Perhaps privacy isn’t even the right word for this mess. It’s also about control. Who’d ever have imagined a vacation photo they posted in 2009 would be used by a megacorporation in 2023 to teach an AI to make art, put a photographer out of a job, or identify someone’s face to police? When they take your information to train AI, companies can ignore your original intent in creating or sharing it in the first place.

There’s a thin line between “making products better” and theft, and tech companies think they get to draw it.
Your data, their rules

Which data of ours is and isn’t off limits? Much of the answer is wrapped up in lawsuits, investigations and hopefully some new laws. But meanwhile, Big Tech is making up its own rules.

I asked Google, Meta and Microsoft to tell me exactly when they take user data from products that are core to modern life to make their new generative AI products smarter. Getting straight answers was like chasing a squirrel through a funhouse.

They told me they hadn’t used nonpublic user information in their largest AI models without permission. But those very carefully chosen words leave a lot of occasions when they are, in fact, building lucrative AI businesses with our digital lives.

Not all AI uses for data are the same, or even problematic. But as users, we practically need a degree in computer science to understand what’s going on.

Google is a great example. It tells me its “foundational” AI models — the software behind things like Bard, its answer-anything chatbot — come primarily from “publicly available data from the internet.” Our private Gmail didn’t contribute to that, the company says.

However, Google does still use Gmail to train other AI products, like Smart Compose (which finishes sentences for you) and the new creative coach Help Me Write that’s part of its Workspace Labs. Those uses are fundamentally different from “foundational” AI, Google says, because it’s using data from a product to improve that product. The Smart Compose AI, it says, anonymizes and aggregates our information and improves the AI “without exposing the actual content in question.” It says the Help Me Write AI learns from your “interactions, user-initiated feedback, and usage metrics.” How are you supposed to know what’s actually going on?

Perhaps there’s no way to create something like Smart Compose without data about how you use your email. But that doesn’t mean Google should just switch it on by default. In Europe, where there are stricter data laws, Smart Compose is off by default. Nor should access to your data be a requirement to use its latest and greatest products, even if Google calls them “experiments.”

Meta told me it didn’t train its biggest generative AI model, called Llama 2, on user data — public or private. However, it has trained other AI, like an image-identification system called SEER, on people’s public Instagram accounts. To avoid that, you’d have to have set your account to private, or quit Instagram.

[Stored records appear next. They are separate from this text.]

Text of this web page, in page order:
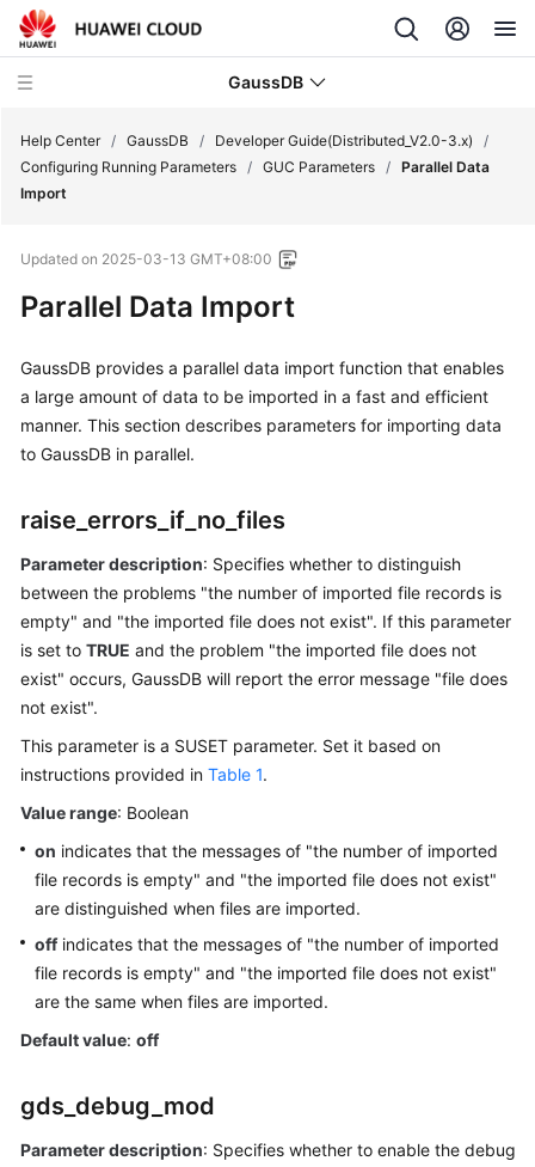
GaussDB
Product
Bulletin
Service
Overview
Billing
Getting
User
Guide
Developer
Guide
Developer
Guide(Distributed_V2.0-
8.x)
Guide(Centralized_V2.0-
8.x)
Developer
Guide(Distributed_V2.0-
System
Help Center / GaussDB / Developer Guide(Distributed_V2.0-3.x)
/
Configuring Running Parameters / GUC Parameters / Parallel Data
Import
Updated on 2025-03-13 GMT+08:00
Parallel Data Import
GaussDB provides a parallel data import function that enables
a large amount of data to be imported in a fast and efficient
manner. This section describes parameters for importing data
to GaussDB in parallel.
raise_errors_if_no_files
Parameter description: Specifies whether to distinguish
between the problems "the number of imported file records is
empty" and "the imported file does not exist". If this parameter
is set to TRUE and the problem "the imported file does not
exist" occurs, GaussDB will report the error message "file does
not exist".
This parameter is a SUSET parameter. Set it based on
instructions provided in Table 1.
Value range: Boolean
on indicates that the messages of "the number of imported
file records is empty" and "the imported file does not exist"
are distinguished when files are imported.
offindicates that the messages of "the number of imported
file records is empty" and "the imported file does not exist"
are the same when files are imported.
Default value: off
gds_debug_mod
Parameter description: Specifies whether to enable the debug
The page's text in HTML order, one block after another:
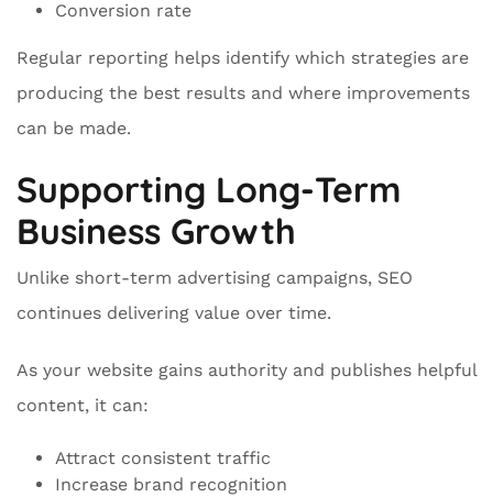
Conversion rate
Regular reporting helps identify which strategies are
producing the best results and where improvements
can be made.
Supporting Long-Term
Business Growth
Unlike short-term advertising campaigns, SEO
continues delivering value over time.
As your website gains authority and publishes helpful
content, it can:
Attract consistent traffic
Increase brand recognition

And Meta wouldn’t answer my questions about how it’s using our personal data to train generative AI products it is expected to unveil soon. After I pushed back, the company said it would “not train our generative AI models on people’s messages with their friends and families.” At least it agreed to draw some kind of red line.

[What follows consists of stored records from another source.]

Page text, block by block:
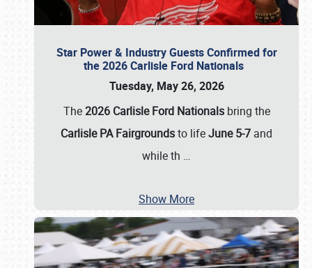
Star Power & Industry Guests Confirmed for
the 2026 Carlisle Ford Nationals
Tuesday, May 26, 2026
The2026 Carlisle Ford Nationalsbring the
Carlisle PA Fairgroundsto lifeJune 5-7 and
while th …
Show More
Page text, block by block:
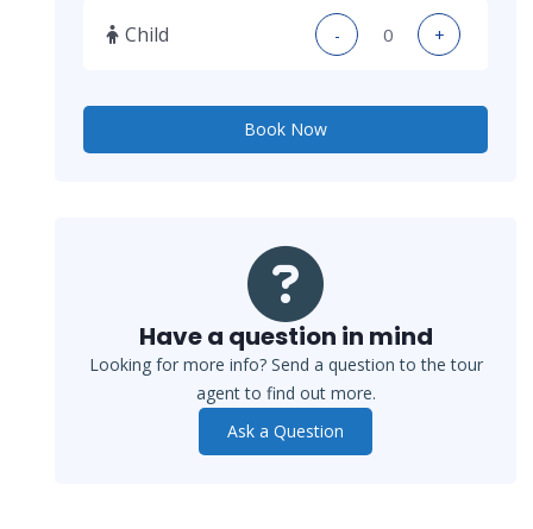
Child - +
Book Now
Have a question in mind
Looking for more info? Send a question to the tour
agent to find out more.
Ask a Question
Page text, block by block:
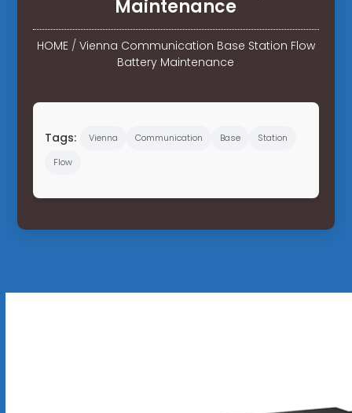
Maintenance
HOME/ Vienna Communication Base Station Flow
Battery Maintenance
Tags: Vienna Communication Base
Station
Flow
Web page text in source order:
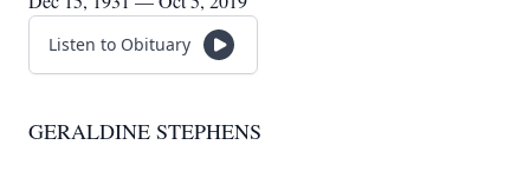
Listen to Obituary
GERALDINE STEPHENS
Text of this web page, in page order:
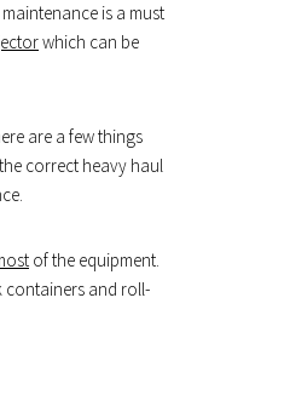
is a must
which can be
are a few things
correct heavy haul
of the equipment.
containers and roll-
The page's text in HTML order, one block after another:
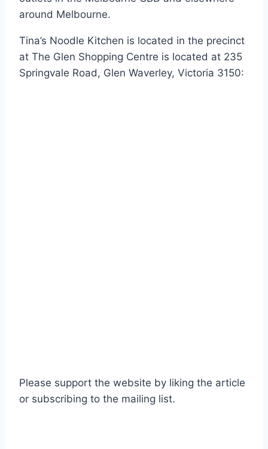
around Melbourne.
Tina’s Noodle Kitchen is located in the precinct
at The Glen Shopping Centre is located at 235
Springvale Road, Glen Waverley, Victoria 3150:
Please support the website by liking the article
or subscribing to the mailing list.
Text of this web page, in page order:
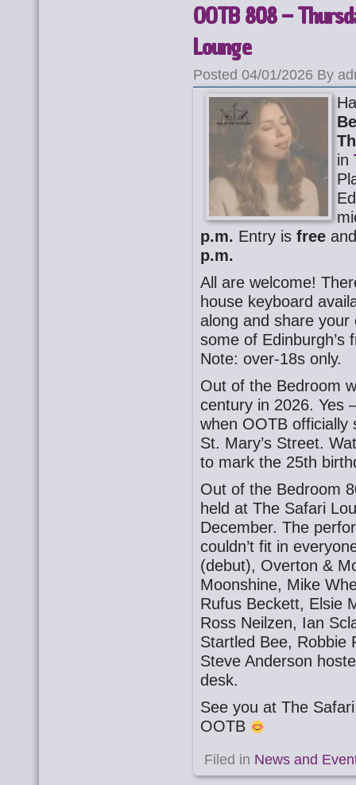
OOTB 808 –
Lounge
Posted 04/01/2026 By
in
p.m. Entry isfree
p.m.
All are welcome!
house keyboard
along and share your
some of Edinburgh’s
Note: over-18s only.
Out of the Bedroom
century in 2026. Yes
when OOTB officially
St. Mary’s Street.
to mark the 25th
Out of the Bedroom
held at The Safari
December. The
couldn’t fit in
(debut), Overton &
Moonshine, Mike
Rufus Beckett, Elsie
Ross Neilzen, Ian
Startled Bee, Robbie
Steve Anderson
desk.
See you at The
OOTB
Filed in News and

Microsoft updated its service agreement this summer with broad language about user data, and it didn’t make any assurances to me about limiting the use of our data to train its AI products. Microsoft tells me it does not use our data from Word or other Microsoft 365 programs to “train underlying foundational models,” but that’s not the question I was asking.

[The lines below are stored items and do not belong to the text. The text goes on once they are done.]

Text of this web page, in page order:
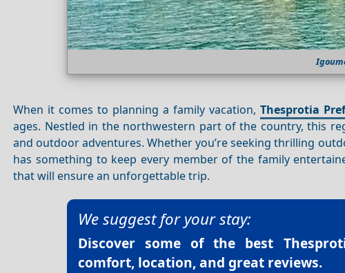
When it comes to planning a family vacation,Thesprotia
ages. Nestled in the northwestern part of the country, this
and outdoor adventures. Whether you’re seeking thrilling
has something to keep every member of the family
that will ensure an unforgettable trip.
We suggest for your stay:
Discover some of the best
comfort, location, and great reviews.
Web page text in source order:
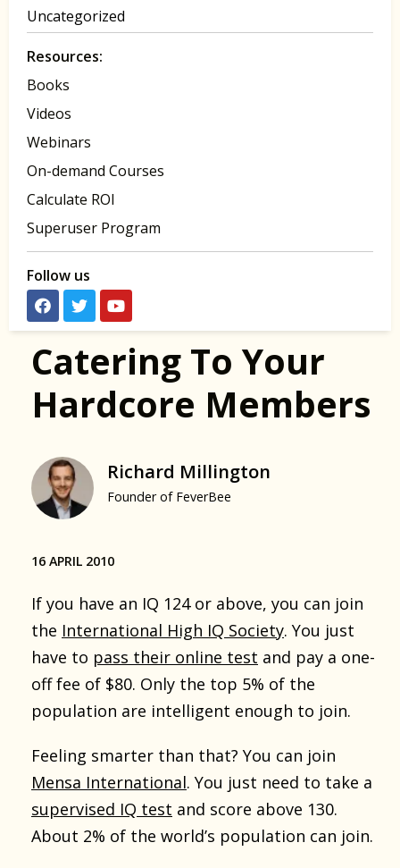
Uncategorized
Resources:
Books
Videos
Webinars
On-demand Courses
Calculate ROI
Superuser Program
Follow us
Catering To Your
Hardcore Members
Richard Millington
Founder of FeverBee
16 APRIL 2010
If you have an IQ 124 or above, you can join
the International High IQ Society. You just
have to pass their online test and pay a one-
off fee of $80. Only the top 5% of the
population are intelligent enough to join.
Feeling smarter than that? You can join
Mensa International. You just need to take a
supervised IQ test and score above 130.
About 2% of the world’s population can join.
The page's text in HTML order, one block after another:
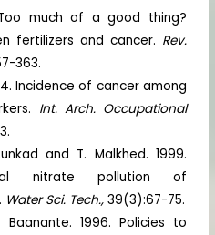
much of a good thing?
fertilizers and cancer. Rev.
363.
Incidence of cancer among
Int. Arch. Occupational
and T. Malkhed. 1999.
nitrate pollution of
Water Sci. Tech.,39(3):67-75.
Baanante. 1996. Policies to
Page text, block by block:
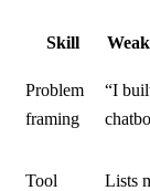
Skill
Problem
framing
“I
Tool
Lists
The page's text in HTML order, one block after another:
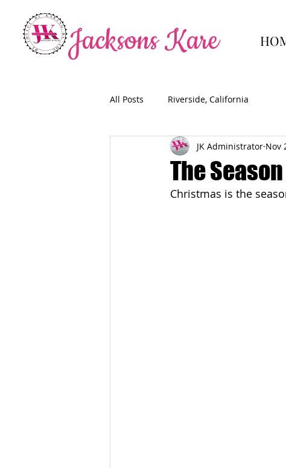
Jacksons Kare
All Posts Riverside, California
The
JK Administrator Nov
Christmas is the
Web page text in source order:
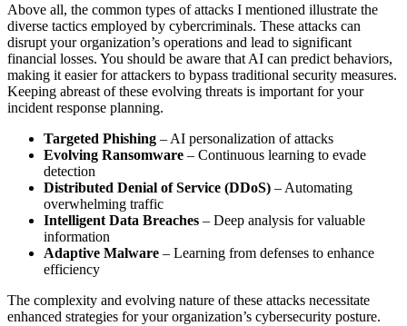
Above all, the common types of attacks I mentioned illustrate the
diverse tactics employed by cybercriminals. These attacks can
disrupt your organization’s operations and lead to significant
financial losses. You should be aware that AI can predict behaviors,
making it easier for attackers to bypass traditional security measures.
Keeping abreast of these evolving threats is important for your
incident response planning.
Targeted Phishing – AI personalization of attacks
Evolving Ransomware – Continuous learning to evade
detection
Distributed Denial of Service (DDoS) – Automating
overwhelming traffic
Intelligent Data Breaches – Deep analysis for valuable
information
Adaptive Malware – Learning from defenses to enhance
efficiency
The complexity and evolving nature of these attacks necessitate
enhanced strategies for your organization’s cybersecurity posture.
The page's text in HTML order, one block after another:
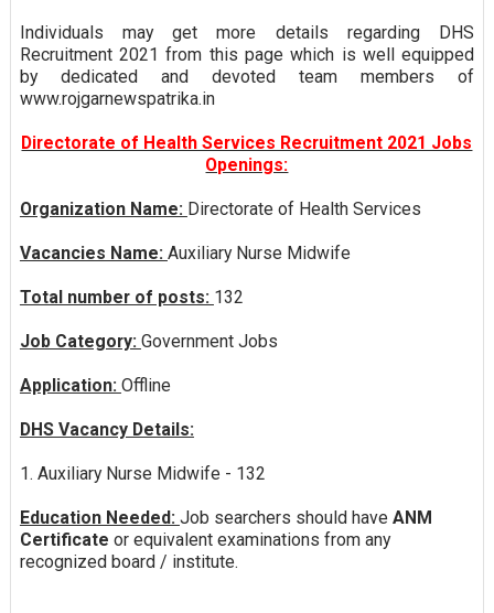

The consumer advocates at Mozilla also launched a campaign calling on Microsoft to come clean. “If nine experts in privacy can’t understand what Microsoft does with your data, what chance does the average person have?” Mozilla says.

It doesn’t have to be this way. Microsoft has lots of assurances for lucrative corporate customers, including those chatting with the enterprise version of Bing, about keeping their data private. “Data always remains within the customer’s tenant and is never used for other purposes,” says a spokesman.

Why do companies have more of a right to privacy than all of us?